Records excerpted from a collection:

Segment Open

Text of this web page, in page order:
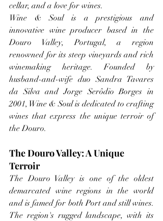
cellar, and a love for wines.
Wine & Soul is a prestigious and
innovative wine producer based in the
Douro Valley, Portugal, a region
renowned for its steep vineyards and rich
winemaking heritage. Founded by
husband-and-wife duo Sandra Tavares
da Silva and Jorge Serôdio Borges in
2001, Wine & Soul is dedicated to crafting
wines that express the unique terroir of
the Douro.
The Douro Valley: A Unique
Terroir
The Douro Valley is one of the oldest
demarcated wine regions in the world
and is famed for both Port and still wines.
The region's rugged landscape, with its
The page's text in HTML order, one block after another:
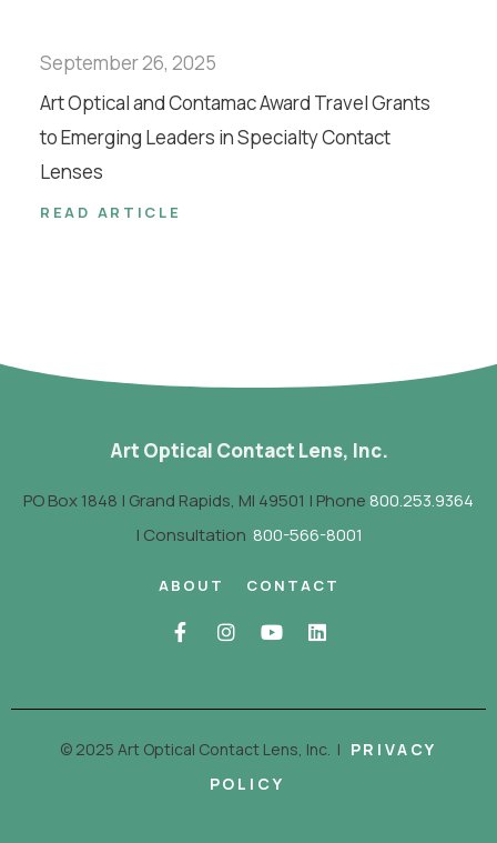
September 26, 2025
Art Optical and Contamac Award Travel Grants
to Emerging Leaders in Specialty Contact
Lenses
READ ARTICLE
Art Optical Contact Lens, Inc.
PO Box 1848 | Grand Rapids, MI 49501 | Phone 800.253.9364
| Consultation 800-566-8001
ABOUT CONTACT
© 2025 Art Optical Contact Lens, Inc. | PRIVACY
POLICY
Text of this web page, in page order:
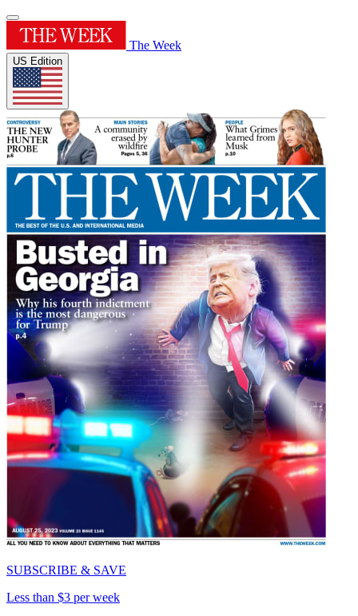
The Week
US Edition
SUBSCRIBE & SAVE
Less than $3 per week
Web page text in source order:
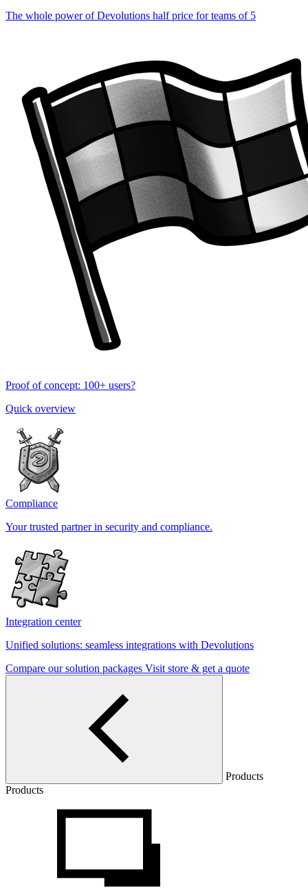
The whole power of Devolutions half price for teams of 5
Proof of concept: 100+ users?
Quick overview
Compliance
Your trusted partner in security and compliance.
Integration center
Unified solutions: seamless integrations with Devolutions
Compare our solution packages Visit store & get a quote
Products
Products
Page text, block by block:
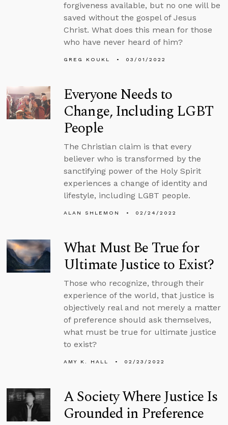
forgiveness available, but no one will be
saved without the gospel of Jesus
Christ. What does this mean for those
who have never heard of him?
GREG KOUKL 03/01/2022
Everyone Needs to
Change, Including LGBT
People
The Christian claim is that every
believer who is transformed by the
sanctifying power of the Holy Spirit
experiences a change of identity and
lifestyle, including LGBT people.
ALAN SHLEMON 02/24/2022
What Must Be True for
Ultimate Justice to Exist?
Those who recognize, through their
experience of the world, that justice is
objectively real and not merely a matter
of preference should ask themselves,
what must be true for ultimate justice
to exist?
AMY K. HALL 02/23/2022
A Society Where Justice Is
Grounded in Preference
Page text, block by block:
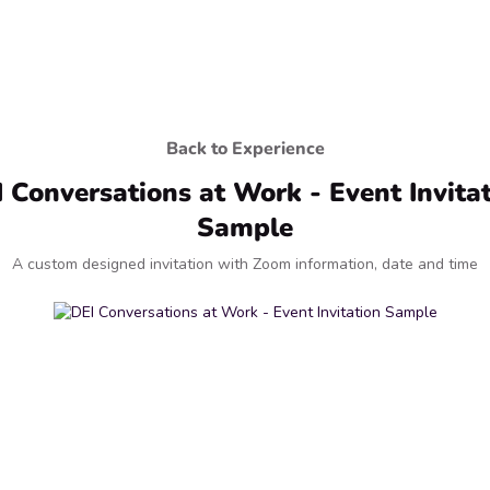
Back to Experience
Conversations at Work - Event
Sample
A custom designed invitation with Zoom information, date and time
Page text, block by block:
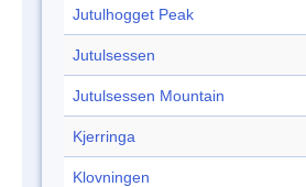
Jutulhogget Peak
Jutulsessen
Jutulsessen Mountain
Kjerringa
Klovningen
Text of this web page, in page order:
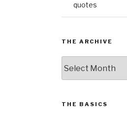
quotes
THE ARCHIVE
Archive
THE BASICS

Segment Closed

Look through the entries above and find each line where the word "Optical" occurs; copy those lines.

WRITTEN RESPONSE:
Art Optical and Contamac Award Travel Grants
Art Optical Contact Lens, Inc.
© 2025 Art Optical Contact Lens, Inc. | PRIVACY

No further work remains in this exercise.